From version 5.8.0 on, Snakemake offers a way to keep those steps inside the actual analysis without requiring from redundant computations. By hashing all steps, parameters, software stacks (in terms of conda environments or containers), and raw input required up to a certain step in a blockchain, Snakemake is able to recognize before the computation whether a certain result is already available in a central cache on the same system. Note that this is explicitly intended for caching results between workflows! There is no need to use this feature to avoid redundant computations within a workflow. Snakemake does this already out of the box.

Such caching has to be explicitly activated per rule, which can be done via the command line interface. For example,

$ export SNAKEMAKE_OUTPUT_CACHE=/mnt/snakemake-cache/
$ snakemake --cache download_data create_index

would instruct Snakemake to cache and reuse the results of the rules download_data and create_index. The environment variable definition that happens in the first line (defining the location of the cache) should of course be done only once and system wide in reality. When Snakemake is executed without a shared filesystem (e.g., in the cloud, see Cluster or cloud execution), the environment variable has to point to a location compatible with the given remote provider (e.g. an S3 or Google Storage bucket). In any case, the provided location should be shared between all workflows of your group, institute or computing environment, in order to benefit from the reuse of previously obtained intermediate results.

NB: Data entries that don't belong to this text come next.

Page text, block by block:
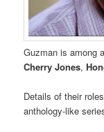
Guzman is among
Cherry Jones,
Details of their
anthology-like
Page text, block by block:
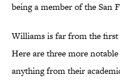
being a member of the San
Williams is far from the first
Here are three more
anything from their
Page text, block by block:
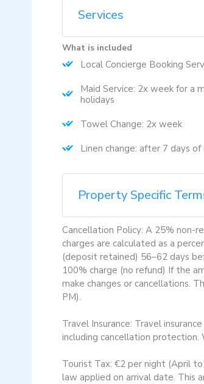
Services
What is included
Local Concierge Booking
Maid Service: 2x week for a
holidays
Towel Change: 2x week
Linen change: after 7 days of
Property Specific
Cancellation Policy: A 25% non-
charges are calculated as a
(deposit retained) 56–62 days
100% charge (no refund) If the
make changes or cancellations.
PM).
Travel Insurance: Travel
including cancellation
Tourist Tax: €2 per night (April
law applied on arrival date. This
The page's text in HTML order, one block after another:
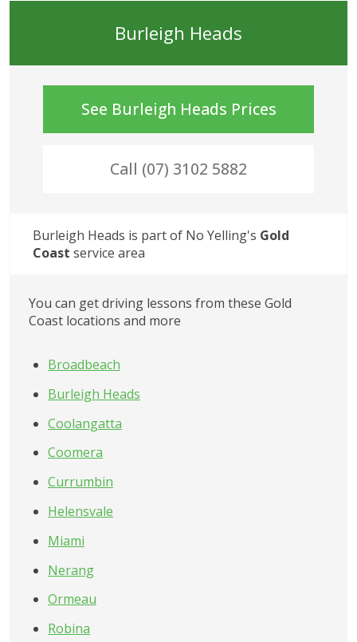
Burleigh Heads
See Burleigh Heads Prices
Call (07) 3102 5882
Burleigh Heads is part of No Yelling's Gold
Coast service area
You can get driving lessons from these Gold
Coast locations and more
Broadbeach
Burleigh Heads
Coolangatta
Coomera
Currumbin
Helensvale
Miami
Nerang
Ormeau
Robina
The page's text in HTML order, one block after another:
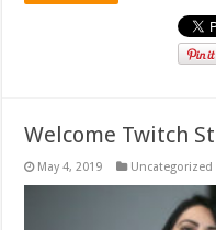
Welcome Twitch
May 4, 2019 Uncategorized
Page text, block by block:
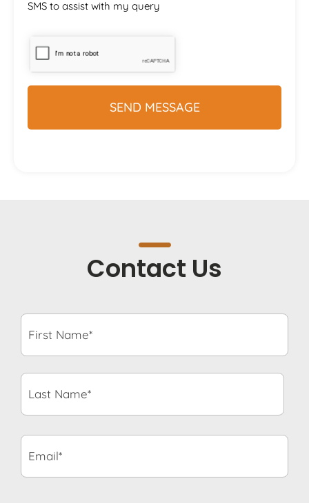
SMS to assist with my query
Contact Us
First
Name* *
Last
Name* *
Email* *
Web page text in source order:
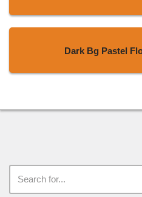
Dark Bg Pastel
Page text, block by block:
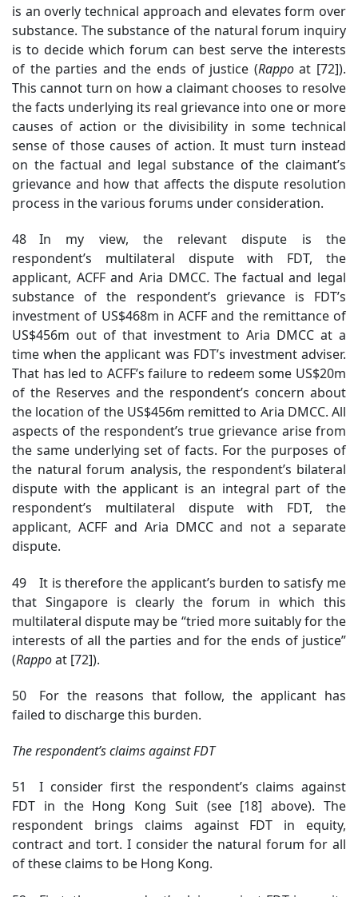
is an overly technical approach and elevates form over
substance. The substance of the natural forum inquiry
is to decide which forum can best serve the interests
of the parties and the ends of justice (Rappoat [72]).
This cannot turn on how a claimant chooses to resolve
the facts underlying its real grievance into one or more
causes of action or the divisibility in some technical
sense of those causes of action. It must turn instead
on the factual and legal substance of the claimant’s
grievance and how that affects the dispute resolution
process in the various forums under consideration.
48 In my view, the relevant dispute is the
respondent’s multilateral dispute with FDT, the
applicant, ACFF and Aria DMCC. The factual and legal
substance of the respondent’s grievance is FDT’s
investment of US$468m in ACFF and the remittance of
US$456m out of that investment to Aria DMCC at a
time when the applicant was FDT’s investment adviser.
That has led to ACFF’s failure to redeem some US$20m
of the Reserves and the respondent’s concern about
the location of the US$456m remitted to Aria DMCC. All
aspects of the respondent’s true grievance arise from
the same underlying set of facts. For the purposes of
the natural forum analysis, the respondent’s bilateral
dispute with the applicant is an integral part ofthe
respondent’s multilateral dispute with FDT, the
applicant, ACFF and Aria DMCC and not a separate
dispute.
49 It is therefore the applicant’s burden to satisfy me
that Singapore is clearly the forum in which this
multilateral dispute may be “tried more suitably for the
interests of all the parties and for the ends of justice”
(Rappoat [72]).
50 For the reasons that follow, the applicant has
failed to discharge this burden.
The respondent’s claims against FDT
51 I consider first the respondent’s claims against
FDT in the Hong Kong Suit (see [18] above). The
respondent brings claims against FDT in equity,
contract and tort. I consider the natural forum for all
of these claims to be Hong Kong.
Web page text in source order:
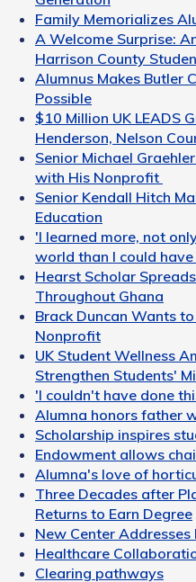
Family Memorializes
A Welcome Surprise:
Harrison County
Alumnus Makes Butler
Possible
$10 Million UK LEADS
Henderson, Nelson
Senior Michael
with His Nonprofit
Senior Kendall Hitch
Education
'I learned more, not
world than I could
Hearst Scholar
Throughout Ghana
Brack Duncan Wants
Nonprofit
UK Student Wellness
Strengthen Students'
'I couldn't have done
Alumna honors father
Scholarship inspires
Endowment allows
Alumna's love of
Three Decades after
Returns to Earn Degree
New Center
Healthcare
Clearing pathways
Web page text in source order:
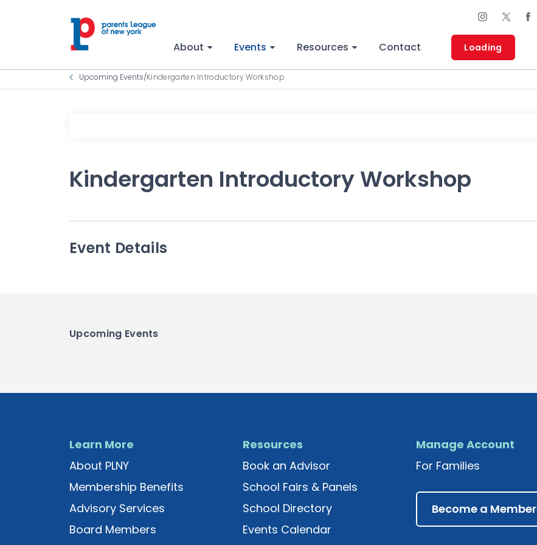
About Events Resources Contact Loading
Upcoming Events/Kindergarten Introductory Workshop
Kindergarten Introductory Workshop
Event Details
Upcoming Events
Learn More
About PLNY
Membership Benefits
Advisory Services
Board Members
Resources
Book an Advisor
School Fairs & Panels
School Directory
Events Calendar
Manage Account
For Families
Become a Member
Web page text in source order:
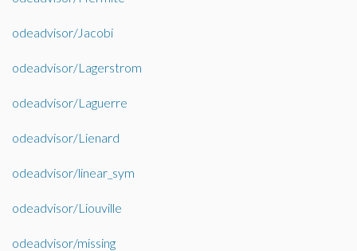
odeadvisor/Jacobi
odeadvisor/Lagerstrom
odeadvisor/Laguerre
odeadvisor/Lienard
odeadvisor/linear_sym
odeadvisor/Liouville
odeadvisor/missing
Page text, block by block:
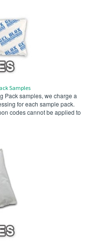
Samples
Pack samples, we charge a
for each sample pack.
codes cannot be applied to
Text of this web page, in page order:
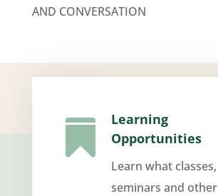
AND CONVERSATION

Learning
Opportunities
Learn what classes,
seminars and other
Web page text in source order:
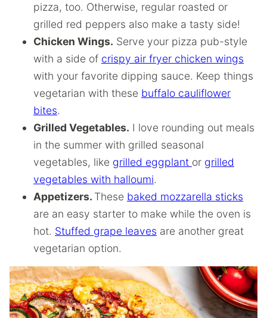
pizza, too. Otherwise, regular roasted or
grilled red peppers also make a tasty side!
Chicken Wings. Serve your pizza pub-style
with a side of crispy air fryer chicken wings
with your favorite dipping sauce. Keep things
vegetarian with these buffalo cauliflower
bites.
Grilled Vegetables. I love rounding out meals
in the summer with grilled seasonal
vegetables, like grilled eggplant or grilled
vegetables with halloumi.
Appetizers. These baked mozzarella sticks
are an easy starter to make while the oven is
hot. Stuffed grape leaves are another great
vegetarian option.
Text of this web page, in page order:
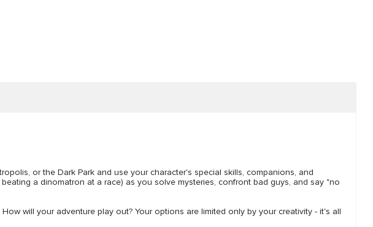
or the Dark Park and use your character's special skills, companions, and
a dinomatron at a race) as you solve mysteries, confront bad guys, and say "no
will your adventure play out? Your options are limited only by your creativity - it's all
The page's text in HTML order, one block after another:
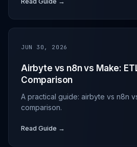
JUN 30, 2026
Airbyte vs n8n vs Make:
Comparison
A practical guide: airbyte vs n8n
comparison.
Read Guide →

Alternatively, rules can be marked as eligible for caching via the cache directive:

rule download_data:
    output:
        "results/data/worldcitiespop.csv"
    cache: True # allowed values: "all", "omit-software", True
    shell:
        "curl -L https://burntsushi.net/stuff/worldcitiespop.csv > {output}"

Here, the given value defines what information shall be considered for calculating the hash value. With "all" or True, all relevant rule information is used as outlined above (this is the recommended default). With "omit-software", the software stack is not considered, which is useful if the software stack is not relevant for the result (e.g., if the rule is only a data download).

For workflows defining cache rules like this, it is enough to invoke Snakemake with

$ snakemake --cache

without explicit rulenames listed.

Note that only rules with just a single output file (or directory) or with multiext output files are eligible for caching. The reason is that for other rules it would be impossible to unambiguously assign the output files to cache entries while being agnostic of the actual file names. Also note that the rules need to retrieve all their parameters via the params directive (except input files). It is not allowed to directly use wildcards, config or any global variable in the shell command or script, because these are not captured in the hash (otherwise, reuse would be unnecessarily limited).

Also note that Snakemake will store everything in the cache as readable and writeable for all users on the system (except in the remote case, where permissions are not enforced and depend on your storage configuration). Hence, caching is not intended for private data, just for steps that deal with publicly available resources.

Finally, be aware that the implementation should be considered experimental until this note is removed.